Records from a collection
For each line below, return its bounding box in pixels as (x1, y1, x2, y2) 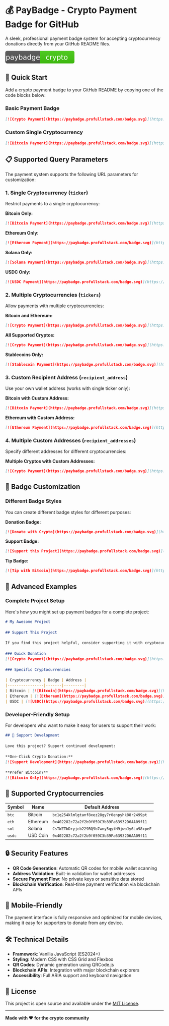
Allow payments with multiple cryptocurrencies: (5, 303, 104, 309)
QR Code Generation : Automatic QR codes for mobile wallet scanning (12, 865, 157, 871)
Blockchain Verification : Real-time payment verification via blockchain (12, 881, 160, 887)
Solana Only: (5, 249, 33, 255)
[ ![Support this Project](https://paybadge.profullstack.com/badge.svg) (5, 549, 161, 554)
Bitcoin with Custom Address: (5, 395, 69, 401)
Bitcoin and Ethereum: (5, 313, 53, 318)
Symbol (7, 804, 24, 810)
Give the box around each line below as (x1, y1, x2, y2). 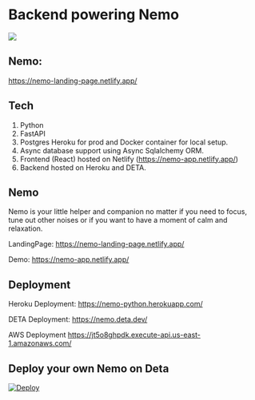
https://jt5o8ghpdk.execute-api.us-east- (67, 330, 201, 340)
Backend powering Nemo (8, 6, 180, 24)
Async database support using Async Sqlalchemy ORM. (19, 145, 205, 155)
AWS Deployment (8, 330, 66, 340)
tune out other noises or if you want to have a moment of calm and (8, 216, 228, 225)
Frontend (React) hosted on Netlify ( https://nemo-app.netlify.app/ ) (19, 154, 238, 164)
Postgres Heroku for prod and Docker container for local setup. (19, 137, 229, 147)
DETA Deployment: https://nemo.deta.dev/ (8, 315, 148, 324)

* **Task**
Each record should be given again exactly, with no picture carried over.

* **Response area**
For each line below, return its bounding box in pixels as (x1, y1, x2, y2) 
Allow payments with multiple cryptocurrencies: (5, 303, 104, 309)
QR Code Generation : Automatic QR codes for mobile wallet scanning (12, 865, 157, 871)
Blockchain Verification : Real-time payment verification via blockchain (12, 881, 160, 887)
Solana Only: (5, 249, 33, 255)
[ ![Support this Project](https://paybadge.profullstack.com/badge.svg) (5, 549, 161, 554)
Bitcoin with Custom Address: (5, 395, 69, 401)
Bitcoin and Ethereum: (5, 313, 53, 318)
Symbol (7, 804, 24, 810)
Give the box around each line below as (x1, y1, x2, y2). 
https://jt5o8ghpdk.execute-api.us-east- (67, 330, 201, 340)
Backend powering Nemo (8, 6, 180, 24)
Async database support using Async Sqlalchemy ORM. (19, 145, 205, 155)
AWS Deployment (8, 330, 66, 340)
tune out other noises or if you want to have a moment of calm and (8, 216, 228, 225)
Frontend (React) hosted on Netlify ( https://nemo-app.netlify.app/ ) (19, 154, 238, 164)
Postgres Heroku for prod and Docker container for local setup. (19, 137, 229, 147)
DETA Deployment: https://nemo.deta.dev/ (8, 315, 148, 324)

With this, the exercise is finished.